现在乔曦既已与陛下言归于好,宋书也迫不及待想要回家看看爹爹。
两人坐上马车,打算前往城东门外的亭子里饯行。可就在这时,一道霸道的人影不由分说地挤进了马车。
仔细一瞧,乔曦想了良久,才认出他是郑小将军郑若澜。
“不知郑小将军有何贵干?”
乔曦声音中带着戒备。
郑若澜理直气壮道:“这几日我递了不少请帖进来,乔公子为何全都拒了?”
从住进南山别院开始,乔曦就时不时收到郑若澜的邀约。他忌惮郑若澜是郑家人,都不曾理会。
谁知此人不知罢休,今日还亲自追了上来。
乔曦蹙眉:“我与郑小将军没什么渊源,就算是赴宴只怕也是话不投机。”
郑若澜看了看宋书,问:“你们这是去哪?”
眼见他是赖住了,乔曦不得不多解释两句:“他是我的友人,今日要归家,我去给他饯行。”

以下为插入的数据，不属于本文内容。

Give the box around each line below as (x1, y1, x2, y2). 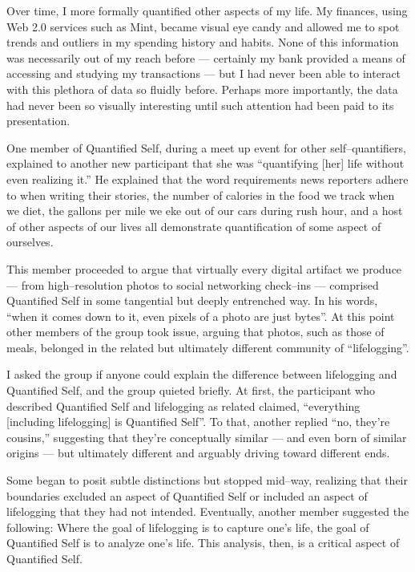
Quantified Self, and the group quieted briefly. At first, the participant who (6, 382, 375, 399)
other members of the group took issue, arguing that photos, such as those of (6, 323, 385, 340)
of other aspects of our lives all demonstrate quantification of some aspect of (6, 217, 381, 234)
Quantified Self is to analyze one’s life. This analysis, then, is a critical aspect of (6, 534, 400, 551)
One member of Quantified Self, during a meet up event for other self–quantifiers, (6, 139, 406, 156)
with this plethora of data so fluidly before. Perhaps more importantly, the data (6, 80, 398, 97)
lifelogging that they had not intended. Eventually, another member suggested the (6, 503, 409, 520)
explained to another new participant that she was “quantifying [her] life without (6, 155, 405, 172)
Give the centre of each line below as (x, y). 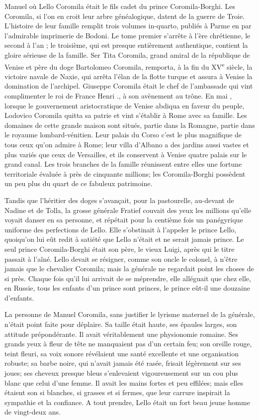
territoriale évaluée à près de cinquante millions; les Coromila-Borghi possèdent (125, 173)
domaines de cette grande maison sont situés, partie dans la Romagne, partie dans (130, 125)
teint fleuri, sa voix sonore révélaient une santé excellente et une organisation (122, 353)
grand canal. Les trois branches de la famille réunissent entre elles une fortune (123, 164)
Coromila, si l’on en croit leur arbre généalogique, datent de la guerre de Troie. (125, 16)
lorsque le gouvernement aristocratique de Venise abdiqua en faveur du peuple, (125, 105)
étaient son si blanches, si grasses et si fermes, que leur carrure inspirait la (117, 392)
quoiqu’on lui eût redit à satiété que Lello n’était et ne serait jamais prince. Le (124, 239)
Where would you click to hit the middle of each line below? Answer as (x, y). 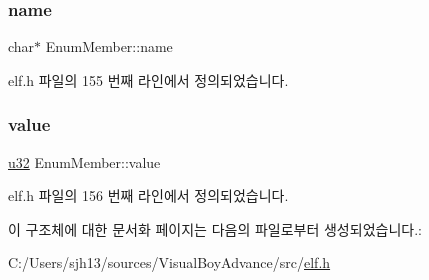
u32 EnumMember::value (84, 161)
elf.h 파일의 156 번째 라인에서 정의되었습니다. (148, 195)
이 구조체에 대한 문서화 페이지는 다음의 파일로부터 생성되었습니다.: (215, 228)
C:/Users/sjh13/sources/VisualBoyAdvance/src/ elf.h (169, 262)
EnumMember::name (109, 46)
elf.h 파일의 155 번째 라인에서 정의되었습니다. (148, 79)
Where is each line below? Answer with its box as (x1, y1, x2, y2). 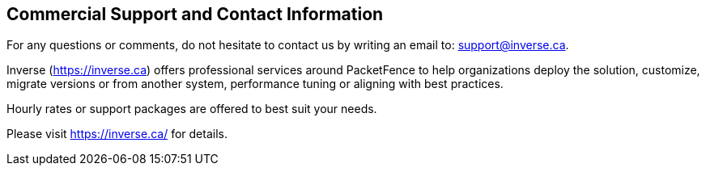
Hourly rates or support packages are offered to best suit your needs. (6, 102, 377, 116)
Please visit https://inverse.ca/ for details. (6, 127, 228, 141)
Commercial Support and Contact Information (6, 4, 384, 24)
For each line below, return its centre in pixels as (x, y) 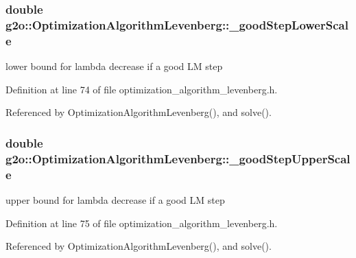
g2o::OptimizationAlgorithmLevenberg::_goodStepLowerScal (177, 24)
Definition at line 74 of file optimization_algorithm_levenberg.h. (142, 89)
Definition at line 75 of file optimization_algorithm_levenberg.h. (142, 223)
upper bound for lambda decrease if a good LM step (115, 199)
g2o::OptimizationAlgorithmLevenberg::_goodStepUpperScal (178, 158)
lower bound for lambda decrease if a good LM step (114, 66)
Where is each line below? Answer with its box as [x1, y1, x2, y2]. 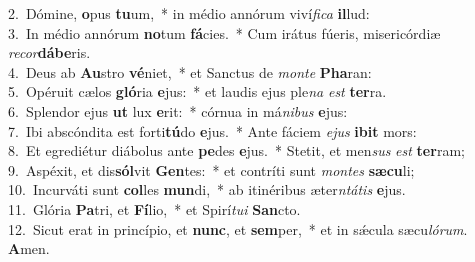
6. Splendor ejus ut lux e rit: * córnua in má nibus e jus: [8, 100, 348, 121]
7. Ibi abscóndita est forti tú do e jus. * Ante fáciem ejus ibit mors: [8, 120, 417, 141]
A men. [8, 238, 50, 259]
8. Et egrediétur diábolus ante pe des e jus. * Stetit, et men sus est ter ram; [8, 140, 465, 161]
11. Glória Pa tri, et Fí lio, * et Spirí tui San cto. [8, 198, 301, 219]
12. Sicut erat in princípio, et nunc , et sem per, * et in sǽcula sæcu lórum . [8, 218, 468, 239]
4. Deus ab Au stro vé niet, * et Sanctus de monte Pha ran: [8, 61, 372, 82]
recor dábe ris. [8, 42, 91, 63]
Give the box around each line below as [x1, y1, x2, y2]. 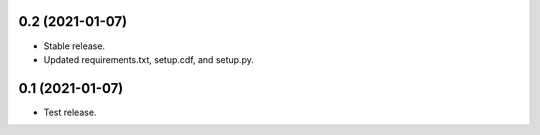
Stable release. [43, 40, 105, 52]
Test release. [43, 106, 97, 118]
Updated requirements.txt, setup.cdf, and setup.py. [43, 53, 254, 65]
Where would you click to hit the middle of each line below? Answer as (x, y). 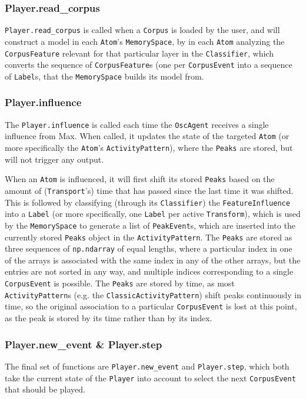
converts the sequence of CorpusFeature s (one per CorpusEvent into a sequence (149, 65)
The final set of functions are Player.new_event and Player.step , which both (147, 366)
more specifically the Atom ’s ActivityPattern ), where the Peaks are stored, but (149, 148)
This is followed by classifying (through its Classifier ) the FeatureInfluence (147, 202)
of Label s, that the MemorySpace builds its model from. (104, 76)
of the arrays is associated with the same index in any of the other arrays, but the (153, 260)
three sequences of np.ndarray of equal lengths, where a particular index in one (149, 248)
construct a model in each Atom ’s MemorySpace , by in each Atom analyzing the (145, 41)
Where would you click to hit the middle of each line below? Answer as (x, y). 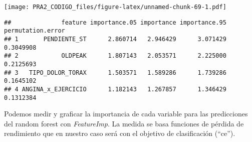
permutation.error (35, 31)
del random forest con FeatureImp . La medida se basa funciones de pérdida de (124, 123)
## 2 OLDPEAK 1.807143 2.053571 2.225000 (115, 56)
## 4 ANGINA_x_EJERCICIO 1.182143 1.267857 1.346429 (115, 89)
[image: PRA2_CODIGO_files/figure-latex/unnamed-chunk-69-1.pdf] (115, 7)
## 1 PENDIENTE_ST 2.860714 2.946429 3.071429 (115, 39)
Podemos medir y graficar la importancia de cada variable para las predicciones (126, 114)
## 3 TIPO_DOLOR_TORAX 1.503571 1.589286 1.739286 (115, 73)
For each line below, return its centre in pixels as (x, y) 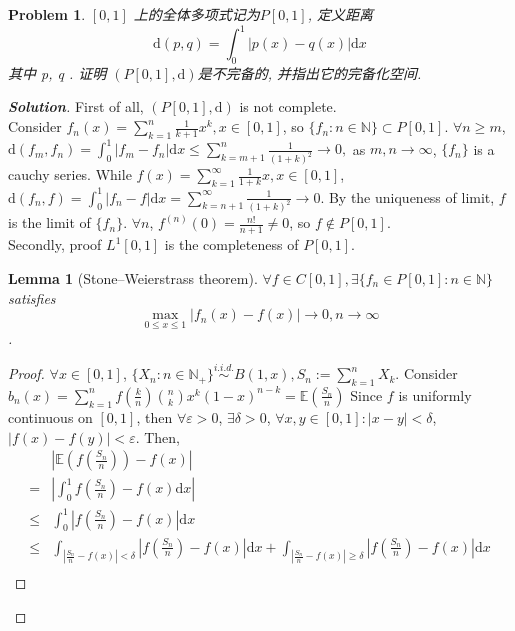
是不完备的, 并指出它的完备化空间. (309, 72)
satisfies (32, 297)
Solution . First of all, (76, 106)
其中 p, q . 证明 (57, 72)
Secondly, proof (55, 244)
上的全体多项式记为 (196, 14)
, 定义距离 (340, 14)
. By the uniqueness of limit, (407, 196)
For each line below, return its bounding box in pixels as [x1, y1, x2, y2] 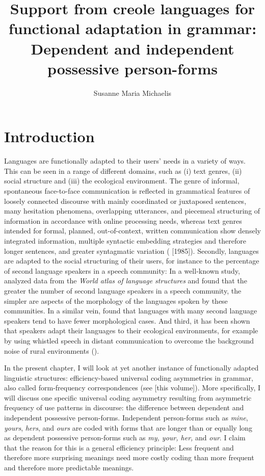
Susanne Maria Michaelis [93, 87, 172, 98]
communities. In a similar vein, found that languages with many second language [4, 305, 257, 316]
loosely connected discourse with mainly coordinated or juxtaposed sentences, [4, 195, 247, 206]
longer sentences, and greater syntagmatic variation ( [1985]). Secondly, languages [4, 245, 259, 256]
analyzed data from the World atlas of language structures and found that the [4, 275, 247, 286]
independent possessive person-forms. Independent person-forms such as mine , [4, 412, 248, 423]
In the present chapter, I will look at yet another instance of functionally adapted [4, 362, 259, 373]
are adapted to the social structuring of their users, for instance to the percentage [4, 255, 259, 266]
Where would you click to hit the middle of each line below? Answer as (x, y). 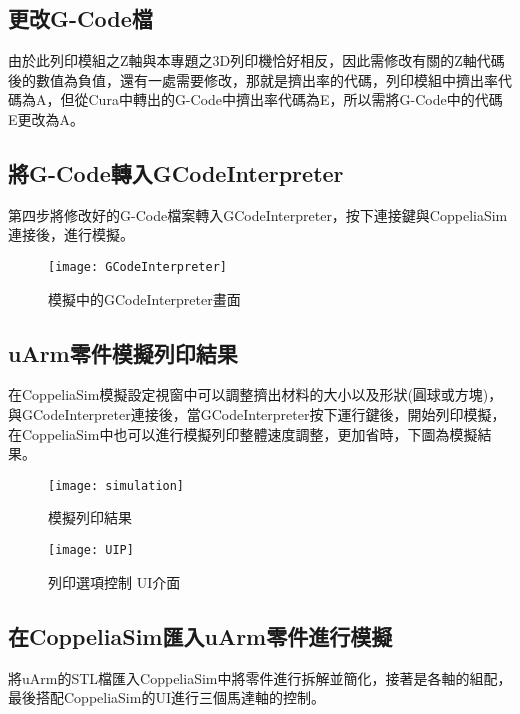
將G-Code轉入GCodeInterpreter (176, 172)
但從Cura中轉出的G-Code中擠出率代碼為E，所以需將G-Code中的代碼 (281, 99)
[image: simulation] (116, 485)
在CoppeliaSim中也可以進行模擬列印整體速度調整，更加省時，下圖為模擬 (243, 433)
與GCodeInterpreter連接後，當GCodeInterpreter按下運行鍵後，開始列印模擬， (257, 414)
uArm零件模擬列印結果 (123, 352)
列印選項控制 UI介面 (114, 581)
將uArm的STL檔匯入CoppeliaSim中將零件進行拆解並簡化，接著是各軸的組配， (260, 677)
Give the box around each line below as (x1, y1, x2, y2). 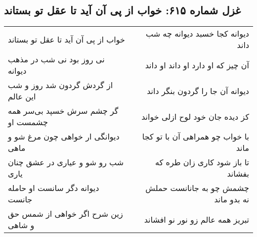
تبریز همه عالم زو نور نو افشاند (144, 213, 249, 225)
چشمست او (8, 116, 48, 128)
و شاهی (8, 219, 35, 231)
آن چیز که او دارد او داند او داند (145, 59, 249, 71)
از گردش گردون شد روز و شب (8, 79, 113, 91)
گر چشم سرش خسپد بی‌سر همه (8, 105, 119, 117)
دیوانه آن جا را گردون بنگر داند (147, 85, 249, 96)
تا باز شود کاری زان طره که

“饯行啊。”郑若澜掀开帘,对车夫说,“启程吧,我们一同去饯行。”
车夫听了命令,当即打马出发。
乔曦脸色阴沉,说话不再客气:“郑小将军,我们可没有说要与你同行。”
宋书扯了扯乔曦的袖子,害怕他们发生冲突:“他非要跟着,要不就随他吧?”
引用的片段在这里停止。